Exercise goal =
The records that follow are to be transcribed in full, leaving out each picture.

(Source records)
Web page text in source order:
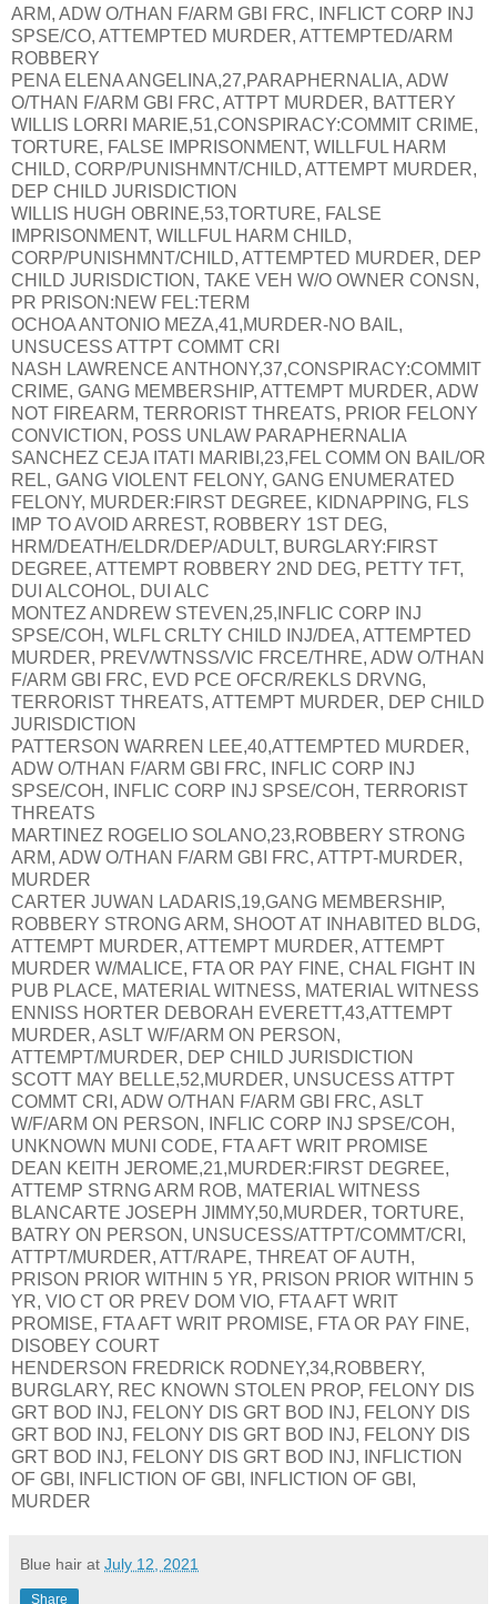
ARM, ADW O/THAN F/ARM GBI FRC, INFLICT CORP INJ
SPSE/CO, ATTEMPTED MURDER, ATTEMPTED/ARM
ROBBERY
PENA ELENA ANGELINA,27,PARAPHERNALIA, ADW
O/THAN F/ARM GBI FRC, ATTPT MURDER, BATTERY
WILLIS LORRI MARIE,51,CONSPIRACY:COMMIT CRIME,
TORTURE, FALSE IMPRISONMENT, WILLFUL HARM
CHILD, CORP/PUNISHMNT/CHILD, ATTEMPT MURDER,
DEP CHILD JURISDICTION
WILLIS HUGH OBRINE,53,TORTURE, FALSE
IMPRISONMENT, WILLFUL HARM CHILD,
CORP/PUNISHMNT/CHILD, ATTEMPTED MURDER, DEP
CHILD JURISDICTION, TAKE VEH W/O OWNER CONSN,
PR PRISON:NEW FEL:TERM
OCHOA ANTONIO MEZA,41,MURDER-NO BAIL,
UNSUCESS ATTPT COMMT CRI
NASH LAWRENCE ANTHONY,37,CONSPIRACY:COMMIT
CRIME, GANG MEMBERSHIP, ATTEMPT MURDER, ADW
NOT FIREARM, TERRORIST THREATS, PRIOR FELONY
CONVICTION, POSS UNLAW PARAPHERNALIA
SANCHEZ CEJA ITATI MARIBI,23,FEL COMM ON BAIL/OR
REL, GANG VIOLENT FELONY, GANG ENUMERATED
FELONY, MURDER:FIRST DEGREE, KIDNAPPING, FLS
IMP TO AVOID ARREST, ROBBERY 1ST DEG,
HRM/DEATH/ELDR/DEP/ADULT, BURGLARY:FIRST
DEGREE, ATTEMPT ROBBERY 2ND DEG, PETTY TFT,
DUI ALCOHOL, DUI ALC
MONTEZ ANDREW STEVEN,25,INFLIC CORP INJ
SPSE/COH, WLFL CRLTY CHILD INJ/DEA, ATTEMPTED
MURDER, PREV/WTNSS/VIC FRCE/THRE, ADW O/THAN
F/ARM GBI FRC, EVD PCE OFCR/REKLS DRVNG,
TERRORIST THREATS, ATTEMPT MURDER, DEP CHILD
JURISDICTION
PATTERSON WARREN LEE,40,ATTEMPTED MURDER,
ADW O/THAN F/ARM GBI FRC, INFLIC CORP INJ
SPSE/COH, INFLIC CORP INJ SPSE/COH, TERRORIST
THREATS
MARTINEZ ROGELIO SOLANO,23,ROBBERY STRONG
ARM, ADW O/THAN F/ARM GBI FRC, ATTPT-MURDER,
MURDER
CARTER JUWAN LADARIS,19,GANG MEMBERSHIP,
ROBBERY STRONG ARM, SHOOT AT INHABITED BLDG,
ATTEMPT MURDER, ATTEMPT MURDER, ATTEMPT
MURDER W/MALICE, FTA OR PAY FINE, CHAL FIGHT IN
PUB PLACE, MATERIAL WITNESS, MATERIAL WITNESS
ENNISS HORTER DEBORAH EVERETT,43,ATTEMPT
MURDER, ASLT W/F/ARM ON PERSON,
ATTEMPT/MURDER, DEP CHILD JURISDICTION
SCOTT MAY BELLE,52,MURDER, UNSUCESS ATTPT
COMMT CRI, ADW O/THAN F/ARM GBI FRC, ASLT
W/F/ARM ON PERSON, INFLIC CORP INJ SPSE/COH,
UNKNOWN MUNI CODE, FTA AFT WRIT PROMISE
DEAN KEITH JEROME,21,MURDER:FIRST DEGREE,
ATTEMP STRNG ARM ROB, MATERIAL WITNESS
BLANCARTE JOSEPH JIMMY,50,MURDER, TORTURE,
BATRY ON PERSON, UNSUCESS/ATTPT/COMMT/CRI,
ATTPT/MURDER, ATT/RAPE, THREAT OF AUTH,
PRISON PRIOR WITHIN 5 YR, PRISON PRIOR WITHIN 5
YR, VIO CT OR PREV DOM VIO, FTA AFT WRIT
PROMISE, FTA AFT WRIT PROMISE, FTA OR PAY FINE,
DISOBEY COURT
HENDERSON FREDRICK RODNEY,34,ROBBERY,
BURGLARY, REC KNOWN STOLEN PROP, FELONY DIS
GRT BOD INJ, FELONY DIS GRT BOD INJ, FELONY DIS
GRT BOD INJ, FELONY DIS GRT BOD INJ, FELONY DIS
GRT BOD INJ, FELONY DIS GRT BOD INJ, INFLICTION
OF GBI, INFLICTION OF GBI, INFLICTION OF GBI,
MURDER
Blue hair at July 12, 2021
Share
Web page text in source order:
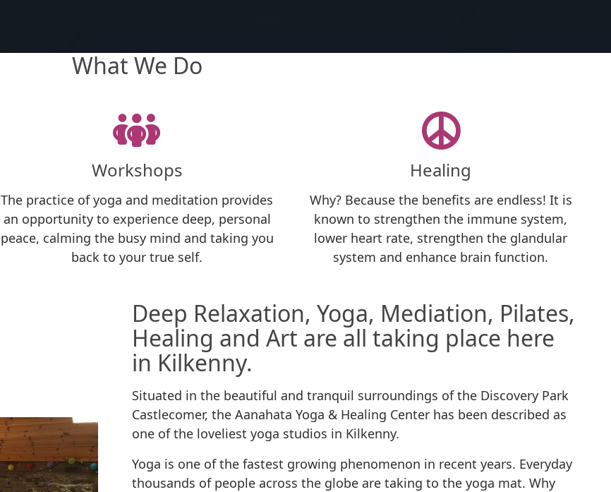
What We Do
Workshops
The practice of yoga and meditation provides
an opportunity to experience deep, personal
peace, calming the busy mind and taking you
back to your true self.
Healing
Why? Because the benefits are endless! It is
known to strengthen the immune system,
lower heart rate, strengthen the glandular
system and enhance brain function.
Deep Relaxation, Yoga, Mediation, Pilates,
Healing and Art are all taking place here
in Kilkenny.
Situated in the beautiful and tranquil surroundings of the Discovery Park
Castlecomer, the Aanahata Yoga & Healing Center has been described as
one of the loveliest yoga studios in Kilkenny.
Yoga is one of the fastest growing phenomenon in recent years. Everyday
thousands of people across the globe are taking to the yoga mat. Why
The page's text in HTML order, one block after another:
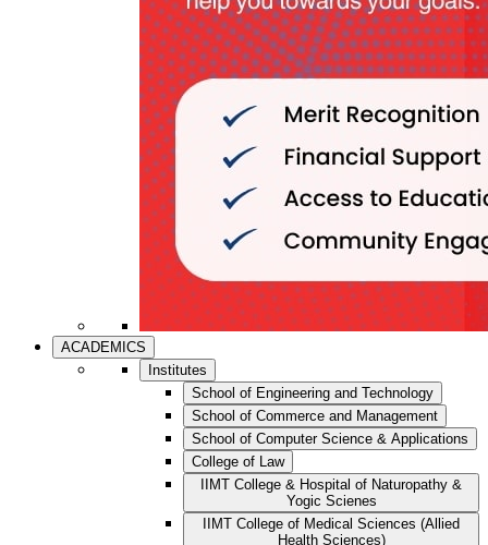
ACADEMICS
Institutes
School of Engineering and Technology
School of Commerce and Management
School of Computer Science & Applications
College of Law
IIMT College & Hospital of Naturopathy &
Yogic Scienes
IIMT College of Medical Sciences (Allied
Health Sciences)
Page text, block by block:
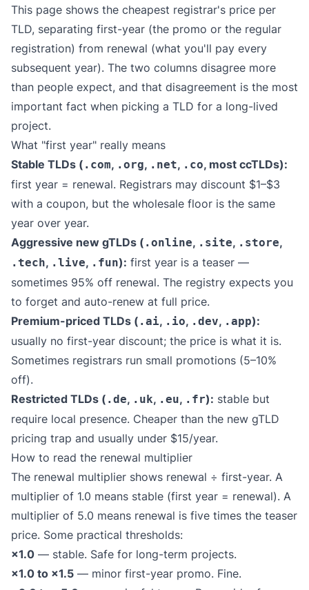
This page shows the cheapest registrar's price per
TLD, separating first-year (the promo or the regular
registration) from renewal (what you'll pay every
subsequent year). The two columns disagree more
than people expect, and that disagreement is the most
important fact when picking a TLD for a long-lived
project.
What "first year" really means
Stable TLDs ( .com, .org, .net, .co, most ccTLDs):
first year = renewal. Registrars may discount $1–$3
with a coupon, but the wholesale floor is the same
year over year.
Aggressive new gTLDs ( .online, .site, .store,
.tech, .live, .fun): first year is a teaser —
sometimes 95% off renewal. The registry expects you
to forget and auto-renew at full price.
Premium-priced TLDs ( .ai, .io, .dev, .app):
usually no first-year discount; the price is what it is.
Sometimes registrars run small promotions (5–10%
off).
Restricted TLDs ( .de, .uk, .eu, .fr): stable but
require local presence. Cheaper than the new gTLD
pricing trap and usually under $15/year.
How to read the renewal multiplier
The renewal multiplier shows renewal ÷ first-year. A
multiplier of 1.0 means stable (first year = renewal). A
multiplier of 5.0 means renewal is five times the teaser
price. Some practical thresholds:
×1.0 — stable. Safe for long-term projects.
×1.0 to ×1.5 — minor first-year promo. Fine.
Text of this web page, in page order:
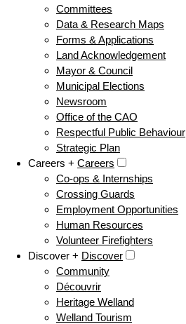
Committees
Data & Research Maps
Forms & Applications
Land Acknowledgement
Mayor & Council
Municipal Elections
Newsroom
Office of the CAO
Respectful Public Behaviour
Strategic Plan
Careers + Careers
Co-ops & Internships
Crossing Guards
Employment Opportunities
Human Resources
Volunteer Firefighters
Discover + Discover
Community
Découvrir
Heritage Welland
Welland Tourism
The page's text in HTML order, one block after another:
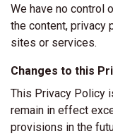
We have no control
the content, privacy
sites or services.
Changes to this
This Privacy Policy
remain in effect
provisions in the

Output below =
Web page text in source order:
ARM, ADW O/THAN F/ARM GBI FRC, INFLICT CORP INJ
SPSE/CO, ATTEMPTED MURDER, ATTEMPTED/ARM
ROBBERY
PENA ELENA ANGELINA,27,PARAPHERNALIA, ADW
O/THAN F/ARM GBI FRC, ATTPT MURDER, BATTERY
WILLIS LORRI MARIE,51,CONSPIRACY:COMMIT CRIME,
TORTURE, FALSE IMPRISONMENT, WILLFUL HARM
CHILD, CORP/PUNISHMNT/CHILD, ATTEMPT MURDER,
DEP CHILD JURISDICTION
WILLIS HUGH OBRINE,53,TORTURE, FALSE
IMPRISONMENT, WILLFUL HARM CHILD,
CORP/PUNISHMNT/CHILD, ATTEMPTED MURDER, DEP
CHILD JURISDICTION, TAKE VEH W/O OWNER CONSN,
PR PRISON:NEW FEL:TERM
OCHOA ANTONIO MEZA,41,MURDER-NO BAIL,
UNSUCESS ATTPT COMMT CRI
NASH LAWRENCE ANTHONY,37,CONSPIRACY:COMMIT
CRIME, GANG MEMBERSHIP, ATTEMPT MURDER, ADW
NOT FIREARM, TERRORIST THREATS, PRIOR FELONY
CONVICTION, POSS UNLAW PARAPHERNALIA
SANCHEZ CEJA ITATI MARIBI,23,FEL COMM ON BAIL/OR
REL, GANG VIOLENT FELONY, GANG ENUMERATED
FELONY, MURDER:FIRST DEGREE, KIDNAPPING, FLS
IMP TO AVOID ARREST, ROBBERY 1ST DEG,
HRM/DEATH/ELDR/DEP/ADULT, BURGLARY:FIRST
DEGREE, ATTEMPT ROBBERY 2ND DEG, PETTY TFT,
DUI ALCOHOL, DUI ALC
MONTEZ ANDREW STEVEN,25,INFLIC CORP INJ
SPSE/COH, WLFL CRLTY CHILD INJ/DEA, ATTEMPTED
MURDER, PREV/WTNSS/VIC FRCE/THRE, ADW O/THAN
F/ARM GBI FRC, EVD PCE OFCR/REKLS DRVNG,
TERRORIST THREATS, ATTEMPT MURDER, DEP CHILD
JURISDICTION
PATTERSON WARREN LEE,40,ATTEMPTED MURDER,
ADW O/THAN F/ARM GBI FRC, INFLIC CORP INJ
SPSE/COH, INFLIC CORP INJ SPSE/COH, TERRORIST
THREATS
MARTINEZ ROGELIO SOLANO,23,ROBBERY STRONG
ARM, ADW O/THAN F/ARM GBI FRC, ATTPT-MURDER,
MURDER
CARTER JUWAN LADARIS,19,GANG MEMBERSHIP,
ROBBERY STRONG ARM, SHOOT AT INHABITED BLDG,
ATTEMPT MURDER, ATTEMPT MURDER, ATTEMPT
MURDER W/MALICE, FTA OR PAY FINE, CHAL FIGHT IN
PUB PLACE, MATERIAL WITNESS, MATERIAL WITNESS
ENNISS HORTER DEBORAH EVERETT,43,ATTEMPT
MURDER, ASLT W/F/ARM ON PERSON,
ATTEMPT/MURDER, DEP CHILD JURISDICTION
SCOTT MAY BELLE,52,MURDER, UNSUCESS ATTPT
COMMT CRI, ADW O/THAN F/ARM GBI FRC, ASLT
W/F/ARM ON PERSON, INFLIC CORP INJ SPSE/COH,
UNKNOWN MUNI CODE, FTA AFT WRIT PROMISE
DEAN KEITH JEROME,21,MURDER:FIRST DEGREE,
ATTEMP STRNG ARM ROB, MATERIAL WITNESS
BLANCARTE JOSEPH JIMMY,50,MURDER, TORTURE,
BATRY ON PERSON, UNSUCESS/ATTPT/COMMT/CRI,
ATTPT/MURDER, ATT/RAPE, THREAT OF AUTH,
PRISON PRIOR WITHIN 5 YR, PRISON PRIOR WITHIN 5
YR, VIO CT OR PREV DOM VIO, FTA AFT WRIT
PROMISE, FTA AFT WRIT PROMISE, FTA OR PAY FINE,
DISOBEY COURT
HENDERSON FREDRICK RODNEY,34,ROBBERY,
BURGLARY, REC KNOWN STOLEN PROP, FELONY DIS
GRT BOD INJ, FELONY DIS GRT BOD INJ, FELONY DIS
GRT BOD INJ, FELONY DIS GRT BOD INJ, FELONY DIS
GRT BOD INJ, FELONY DIS GRT BOD INJ, INFLICTION
OF GBI, INFLICTION OF GBI, INFLICTION OF GBI,
MURDER
Blue hair at July 12, 2021
Share
Web page text in source order:
What We Do
Workshops
The practice of yoga and meditation provides
an opportunity to experience deep, personal
peace, calming the busy mind and taking you
back to your true self.
Healing
Why? Because the benefits are endless! It is
known to strengthen the immune system,
lower heart rate, strengthen the glandular
system and enhance brain function.
Deep Relaxation, Yoga, Mediation, Pilates,
Healing and Art are all taking place here
in Kilkenny.
Situated in the beautiful and tranquil surroundings of the Discovery Park
Castlecomer, the Aanahata Yoga & Healing Center has been described as
one of the loveliest yoga studios in Kilkenny.
Yoga is one of the fastest growing phenomenon in recent years. Everyday
thousands of people across the globe are taking to the yoga mat. Why
The page's text in HTML order, one block after another:
ACADEMICS
Institutes
School of Engineering and Technology
School of Commerce and Management
School of Computer Science & Applications
College of Law
IIMT College & Hospital of Naturopathy &
Yogic Scienes
IIMT College of Medical Sciences (Allied
Health Sciences)
Page text, block by block:
This page shows the cheapest registrar's price per
TLD, separating first-year (the promo or the regular
registration) from renewal (what you'll pay every
subsequent year). The two columns disagree more
than people expect, and that disagreement is the most
important fact when picking a TLD for a long-lived
project.
What "first year" really means
Stable TLDs ( .com, .org, .net, .co, most ccTLDs):
first year = renewal. Registrars may discount $1–$3
with a coupon, but the wholesale floor is the same
year over year.
Aggressive new gTLDs ( .online, .site, .store,
.tech, .live, .fun): first year is a teaser —
sometimes 95% off renewal. The registry expects you
to forget and auto-renew at full price.
Premium-priced TLDs ( .ai, .io, .dev, .app):
usually no first-year discount; the price is what it is.
Sometimes registrars run small promotions (5–10%
off).
Restricted TLDs ( .de, .uk, .eu, .fr): stable but
require local presence. Cheaper than the new gTLD
pricing trap and usually under $15/year.
How to read the renewal multiplier
The renewal multiplier shows renewal ÷ first-year. A
multiplier of 1.0 means stable (first year = renewal). A
multiplier of 5.0 means renewal is five times the teaser
price. Some practical thresholds:
×1.0 — stable. Safe for long-term projects.
×1.0 to ×1.5 — minor first-year promo. Fine.
Text of this web page, in page order:
Committees
Data & Research Maps
Forms & Applications
Land Acknowledgement
Mayor & Council
Municipal Elections
Newsroom
Office of the CAO
Respectful Public Behaviour
Strategic Plan
Careers + Careers
Co-ops & Internships
Crossing Guards
Employment Opportunities
Human Resources
Volunteer Firefighters
Discover + Discover
Community
Découvrir
Heritage Welland
Welland Tourism
The page's text in HTML order, one block after another:
We have no control
the content, privacy
sites or services.
Changes to this
This Privacy Policy
remain in effect
provisions in the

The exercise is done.